Extracted data entries ▸
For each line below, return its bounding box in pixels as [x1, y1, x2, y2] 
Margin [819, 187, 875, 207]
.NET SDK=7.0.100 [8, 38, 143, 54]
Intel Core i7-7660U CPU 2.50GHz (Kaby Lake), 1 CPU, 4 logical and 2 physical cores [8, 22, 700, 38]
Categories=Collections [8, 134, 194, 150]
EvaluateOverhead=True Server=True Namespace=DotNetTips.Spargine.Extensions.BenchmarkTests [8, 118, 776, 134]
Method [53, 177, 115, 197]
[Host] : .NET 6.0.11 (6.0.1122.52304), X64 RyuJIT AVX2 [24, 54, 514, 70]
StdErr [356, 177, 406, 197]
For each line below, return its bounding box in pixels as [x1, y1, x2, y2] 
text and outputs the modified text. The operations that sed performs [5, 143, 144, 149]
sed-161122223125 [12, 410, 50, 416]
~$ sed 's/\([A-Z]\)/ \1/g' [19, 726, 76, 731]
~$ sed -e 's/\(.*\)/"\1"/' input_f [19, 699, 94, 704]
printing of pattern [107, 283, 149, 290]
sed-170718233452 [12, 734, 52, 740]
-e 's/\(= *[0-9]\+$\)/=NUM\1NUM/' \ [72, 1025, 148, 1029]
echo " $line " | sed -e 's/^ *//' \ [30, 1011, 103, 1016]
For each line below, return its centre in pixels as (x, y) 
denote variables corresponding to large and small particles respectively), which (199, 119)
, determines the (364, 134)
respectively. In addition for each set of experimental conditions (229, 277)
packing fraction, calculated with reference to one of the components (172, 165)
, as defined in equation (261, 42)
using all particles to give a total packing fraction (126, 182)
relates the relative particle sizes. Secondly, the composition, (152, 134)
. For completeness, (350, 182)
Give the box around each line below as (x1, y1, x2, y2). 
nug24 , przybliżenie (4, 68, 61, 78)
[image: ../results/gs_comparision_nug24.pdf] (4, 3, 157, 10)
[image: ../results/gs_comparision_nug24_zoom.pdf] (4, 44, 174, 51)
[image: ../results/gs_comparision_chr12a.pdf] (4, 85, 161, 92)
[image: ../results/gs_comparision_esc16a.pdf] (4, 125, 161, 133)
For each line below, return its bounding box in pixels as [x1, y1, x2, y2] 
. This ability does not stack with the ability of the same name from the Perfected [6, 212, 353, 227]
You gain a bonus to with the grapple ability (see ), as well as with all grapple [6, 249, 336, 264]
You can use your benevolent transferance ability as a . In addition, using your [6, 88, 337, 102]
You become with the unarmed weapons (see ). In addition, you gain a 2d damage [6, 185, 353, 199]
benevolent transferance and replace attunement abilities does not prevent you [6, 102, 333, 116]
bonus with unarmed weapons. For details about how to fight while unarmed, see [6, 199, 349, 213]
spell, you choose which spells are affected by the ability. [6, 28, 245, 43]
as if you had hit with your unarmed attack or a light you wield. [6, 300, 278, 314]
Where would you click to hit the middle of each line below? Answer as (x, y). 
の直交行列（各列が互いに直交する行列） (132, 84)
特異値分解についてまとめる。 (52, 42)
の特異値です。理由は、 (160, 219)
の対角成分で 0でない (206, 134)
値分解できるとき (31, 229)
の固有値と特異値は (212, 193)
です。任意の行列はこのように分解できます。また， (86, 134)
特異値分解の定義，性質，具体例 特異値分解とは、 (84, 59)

ACTIVITY ▸
Write the data back out verbatim.

SOLUTION TO THE EXERCISE ▸
For each line below, return its bounding box in pixels as [x1, y1, x2, y2] 
Margin [819, 187, 875, 207]
.NET SDK=7.0.100 [8, 38, 143, 54]
Intel Core i7-7660U CPU 2.50GHz (Kaby Lake), 1 CPU, 4 logical and 2 physical cores [8, 22, 700, 38]
Categories=Collections [8, 134, 194, 150]
EvaluateOverhead=True Server=True Namespace=DotNetTips.Spargine.Extensions.BenchmarkTests [8, 118, 776, 134]
Method [53, 177, 115, 197]
[Host] : .NET 6.0.11 (6.0.1122.52304), X64 RyuJIT AVX2 [24, 54, 514, 70]
StdErr [356, 177, 406, 197]
For each line below, return its bounding box in pixels as [x1, y1, x2, y2] 
text and outputs the modified text. The operations that sed performs [5, 143, 144, 149]
sed-161122223125 [12, 410, 50, 416]
~$ sed 's/\([A-Z]\)/ \1/g' [19, 726, 76, 731]
~$ sed -e 's/\(.*\)/"\1"/' input_f [19, 699, 94, 704]
printing of pattern [107, 283, 149, 290]
sed-170718233452 [12, 734, 52, 740]
-e 's/\(= *[0-9]\+$\)/=NUM\1NUM/' \ [72, 1025, 148, 1029]
echo " $line " | sed -e 's/^ *//' \ [30, 1011, 103, 1016]
For each line below, return its centre in pixels as (x, y) 
denote variables corresponding to large and small particles respectively), which (199, 119)
, determines the (364, 134)
respectively. In addition for each set of experimental conditions (229, 277)
packing fraction, calculated with reference to one of the components (172, 165)
, as defined in equation (261, 42)
using all particles to give a total packing fraction (126, 182)
relates the relative particle sizes. Secondly, the composition, (152, 134)
. For completeness, (350, 182)
Give the box around each line below as (x1, y1, x2, y2). 
nug24 , przybliżenie (4, 68, 61, 78)
[image: ../results/gs_comparision_nug24.pdf] (4, 3, 157, 10)
[image: ../results/gs_comparision_nug24_zoom.pdf] (4, 44, 174, 51)
[image: ../results/gs_comparision_chr12a.pdf] (4, 85, 161, 92)
[image: ../results/gs_comparision_esc16a.pdf] (4, 125, 161, 133)
For each line below, return its bounding box in pixels as [x1, y1, x2, y2] 
. This ability does not stack with the ability of the same name from the Perfected [6, 212, 353, 227]
You gain a bonus to with the grapple ability (see ), as well as with all grapple [6, 249, 336, 264]
You can use your benevolent transferance ability as a . In addition, using your [6, 88, 337, 102]
You become with the unarmed weapons (see ). In addition, you gain a 2d damage [6, 185, 353, 199]
benevolent transferance and replace attunement abilities does not prevent you [6, 102, 333, 116]
bonus with unarmed weapons. For details about how to fight while unarmed, see [6, 199, 349, 213]
spell, you choose which spells are affected by the ability. [6, 28, 245, 43]
as if you had hit with your unarmed attack or a light you wield. [6, 300, 278, 314]
Where would you click to hit the middle of each line below? Answer as (x, y). 
の直交行列（各列が互いに直交する行列） (132, 84)
特異値分解についてまとめる。 (52, 42)
の特異値です。理由は、 (160, 219)
の対角成分で 0でない (206, 134)
値分解できるとき (31, 229)
の固有値と特異値は (212, 193)
です。任意の行列はこのように分解できます。また， (86, 134)
特異値分解の定義，性質，具体例 特異値分解とは、 (84, 59)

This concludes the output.